One is strongly advised not to miss the peak of Mt. Misen. Mt. Misen (alt. 530 m or 1,739 ft) is densely covered with primeval forest and lies at the back of the Itsukushima Shrine. It can be ascended in 20 minutes by ropeway from the Momijidani (Maple Valley) Park at its foot. At the summit, in spring and autumn especially, the view of the Inland Sea with its innumerable islets is incredibly spectacular. On a misty day, the view maybe disappointing. In autumn, viewing the red maple leaves in the Maple Valley is popular, but one needs to be prepared for crowds both at that time and in spring when the cherry blossoms are out.

At the rope station, I found our coordinator Kawahara-san. She handed me my ticket for rope. By this time I saw none of our other groups members. I got into the carriage. Two Nepalese and of course, Ito was with me.
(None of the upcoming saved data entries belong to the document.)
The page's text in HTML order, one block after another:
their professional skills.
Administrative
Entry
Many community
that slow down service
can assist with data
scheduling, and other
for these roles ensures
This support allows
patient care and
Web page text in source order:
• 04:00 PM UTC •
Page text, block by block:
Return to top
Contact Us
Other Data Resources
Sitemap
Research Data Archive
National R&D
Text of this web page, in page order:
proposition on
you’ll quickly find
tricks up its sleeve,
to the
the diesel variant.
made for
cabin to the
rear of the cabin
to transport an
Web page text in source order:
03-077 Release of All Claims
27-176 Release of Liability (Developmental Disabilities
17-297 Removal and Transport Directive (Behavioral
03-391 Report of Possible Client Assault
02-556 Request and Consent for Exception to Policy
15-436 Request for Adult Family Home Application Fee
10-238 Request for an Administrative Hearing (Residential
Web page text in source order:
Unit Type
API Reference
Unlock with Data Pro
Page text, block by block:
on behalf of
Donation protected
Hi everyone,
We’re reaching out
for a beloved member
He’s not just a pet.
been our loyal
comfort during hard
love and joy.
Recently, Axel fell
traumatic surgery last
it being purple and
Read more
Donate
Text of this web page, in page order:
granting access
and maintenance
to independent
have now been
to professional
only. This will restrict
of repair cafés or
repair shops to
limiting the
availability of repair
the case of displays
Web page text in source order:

Covered with dense primeval forests, Mt. Misen, the highest mountain on Miyajima Island rise 530 metres above sea level. The mountain has been considered sacred and the object of worship since ancient times -- Ito informed me. We were up in the rope car and below the dense primeval forests, which are the abode of monkeys. Ito advised us not to have a direct look at their eyes if we catch hold one of them when we are down. We flew above 430 metres to reach to the summit. In the summit there are temples relating to Kobo Daishi, a great Buddhist priest, Ito informed me. I saw some unusual shaped rocks and an observatory. A ropeway connects the summit with Momijidani Park. Here we had some photo sessions. Upon request, Kawahara-san took my video in my digital camera. That was very exciting -- far below the top I could see the vast blue sea and numerous small islands which are the typical of the inland sea. Ito showed me the oyster beds -- the oyster extracting spots in the sea. We were supposed to return to a spot near ferry terminal by 3.45 in the afternoon. If anyone loses his way, he would return to this spot where our bus was waiting.
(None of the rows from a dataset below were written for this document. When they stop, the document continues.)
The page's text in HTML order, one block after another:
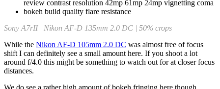
Sony A7rII | Nikon AF-D 135mm 2.0 DC | 50% crops
While the Nikon AF-D 105mm 2.0 DC was almost free of focus
shift I can definitely see a small amount here. If you shoot a lot
around f/4.0 this might be something to watch out for at closer focus
distances.
We do see a rather high amount of bokeh fringing here though,
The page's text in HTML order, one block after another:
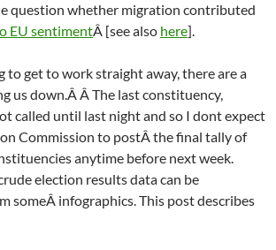
question whether migration contributed
EU sentimentÂ [see also here].
to get to work straight away, there are a
us down.Â Â The last constituency,
called until last night and so I dont expect
Commission to postÂ the final tally of
anytime before next week.
election results data can be
someÂ infographics. This post describes
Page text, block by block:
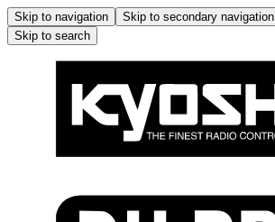
Skip to navigation Skip to secondary navigation
Skip to search
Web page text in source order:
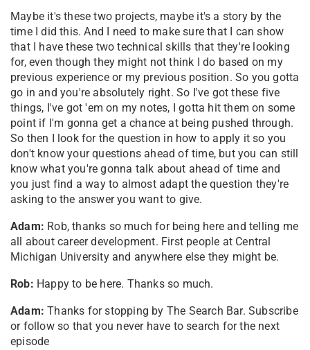
Maybe it's these two projects, maybe it's a story by the
time I did this. And I need to make sure that I can show
that I have these two technical skills that they're looking
for, even though they might not think I do based on my
previous experience or my previous position. So you gotta
go in and you're absolutely right. So I've got these five
things, I've got 'em on my notes, I gotta hit them on some
point if I'm gonna get a chance at being pushed through.
So then I look for the question in how to apply it so you
don't know your questions ahead of time, but you can still
know what you're gonna talk about ahead of time and
you just find a way to almost adapt the question they're
asking to the answer you want to give.
Adam: Rob, thanks so much for being here and telling me
all about career development. First people at Central
Michigan University and anywhere else they might be.
Rob: Happy to be here. Thanks so much.
Adam:Thanks for stopping by The Search Bar. Subscribe
or follow so that you never have to search for the next
episode
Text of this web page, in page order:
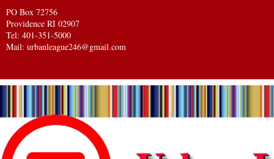
PO Box 72756
Providence RI 02907
Tel: 401-351-5000
Mail: urbanleague246@gmail.com
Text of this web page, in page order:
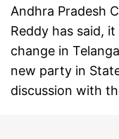
Andhra Pradesh
Reddy has said,
change in
new party in
discussion with
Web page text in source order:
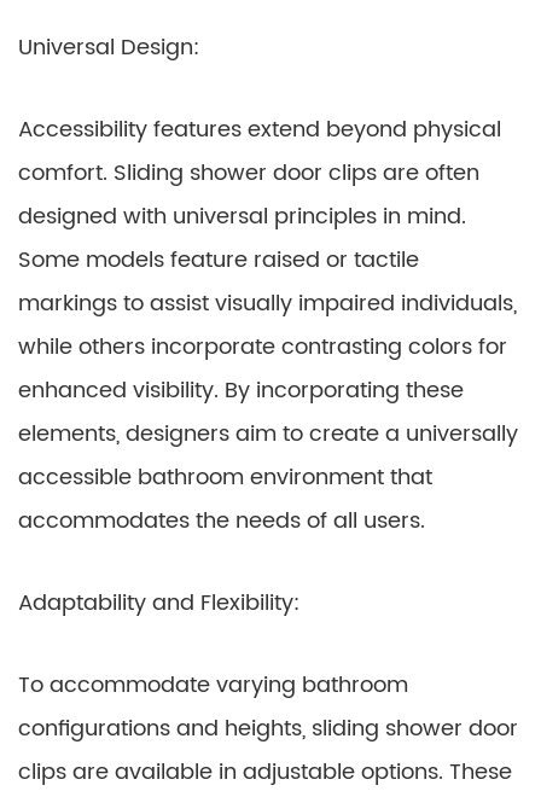
Universal Design:
Accessibility features extend beyond physical
comfort. Sliding shower door clips are often
designed with universal principles in mind.
Some models feature raised or tactile
markings to assist visually impaired individuals,
while others incorporate contrasting colors for
enhanced visibility. By incorporating these
elements, designers aim to create a universally
accessible bathroom environment that
accommodates the needs of all users.
Adaptability and Flexibility:
To accommodate varying bathroom
configurations and heights, sliding shower door
clips are available in adjustable options. These
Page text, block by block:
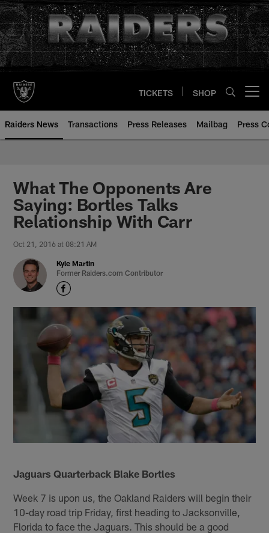
Skip
to
main
content
TICKETS SHOP
Raiders News Transactions Press Releases Mailbag Press
What The Opponents Are
Saying: Bortles Talks
Relationship With Carr
Oct 21, 2016 at 08:21 AM
Kyle Martin
Former Raiders.com Contributor
Jaguars Quarterback Blake Bortles
Week 7 is upon us, the Oakland Raiders will begin their
10-day road trip Friday, first heading to Jacksonville,
Florida to face the Jaguars. This should be a good
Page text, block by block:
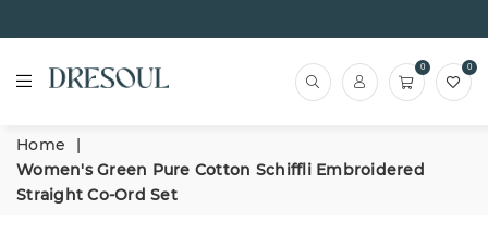
0 0
Home
|
Women's Green Pure Cotton Schiffli Embroidered
Straight Co-Ord Set
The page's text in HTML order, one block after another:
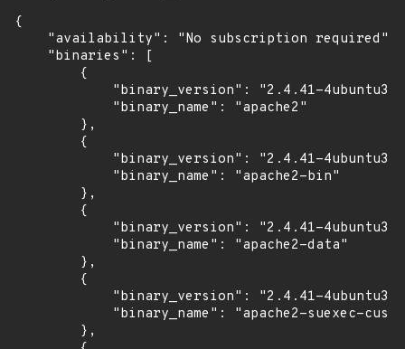
{
    "availability": "No subscription required",
    "binaries": [
        {
"binary_version": "2.4.41-
            "binary_name": "apache2"
        },
        {
"binary_version": "2.4.41-
            "binary_name": "apache2-bin"
        },
        {
"binary_version": "2.4.41-
            "binary_name": "apache2-data"
        },
        {
"binary_version": "2.4.41-
"binary_name": "apache2-suexec-
        },
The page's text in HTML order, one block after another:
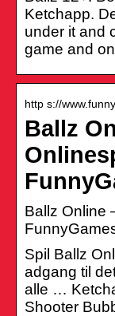
Ketchapp.
under it and
game and
http s://
Ballz
Ballz Online
Spil Ballz
adgang til
alle …
Shooter
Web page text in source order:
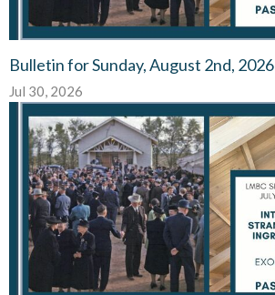
Bulletin for Sunday, August 2nd, 2026
Jul 30, 2026
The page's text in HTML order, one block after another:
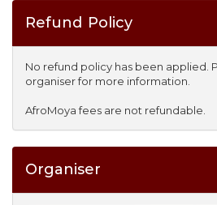
Refund Policy
No refund policy has been applied.
organiser for more information.
AfroMoya fees are not refundable.
Organiser
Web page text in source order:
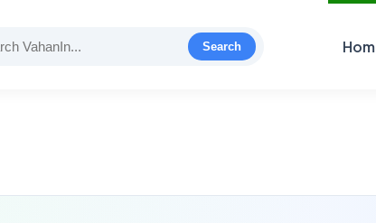
Search

A five-storied pagoda inside Miyajima

On our way back to the terminal I suddenly caught sight of a vermilion-coloured huge structure. This is the 5-storied pagoda. I proceeded to take photograph. But unfortunately, the battery went down right at that moment. Raja, our fellow participant from Nepal came forward and took my photo beside the pagoda in his camera.

The cypress bar-roofed five-storied pagoda, approximately 28 metres high, shows a splendid structural beauty that skilfully combines Japanese and Chinese styles. On the interior of the pagoda, which was designed entirely in Chinese style, there are auspicious patterns such as a dragon, grape vine arabesque, coloured clouds, birds of paradise, and a phoenix, painted in full colour and are well preserved. As one of the structural features, the central pillar of the pagoda, which usually is suspended from the top and extends down to the base in most five-storied pagodas, reaches down only to the second story. Other than the upper and the lower supporting points, nothing is attached to the central pillar, so you can move the central pillar by pushing it at the third or fourth floor of the pagoda. This is one of the reasons why the pagoda is highly resistant against strong winds. After the prohibition of the syncretic religion of Shintoism and Buddhism, the Buddhist images enshrined in the pagoda were transferred to Diaganji Temple, and the pagoda was put under control of Itsukushima Shrine.

In the afternoon at about 4 pm we all assembled together and got into the ferry again. We were tired but we didn't pay any heed to it. We were going back to the warmth of our centre where we would have a full stomach dinner. The journey was over, but Miyajima will always be calling me.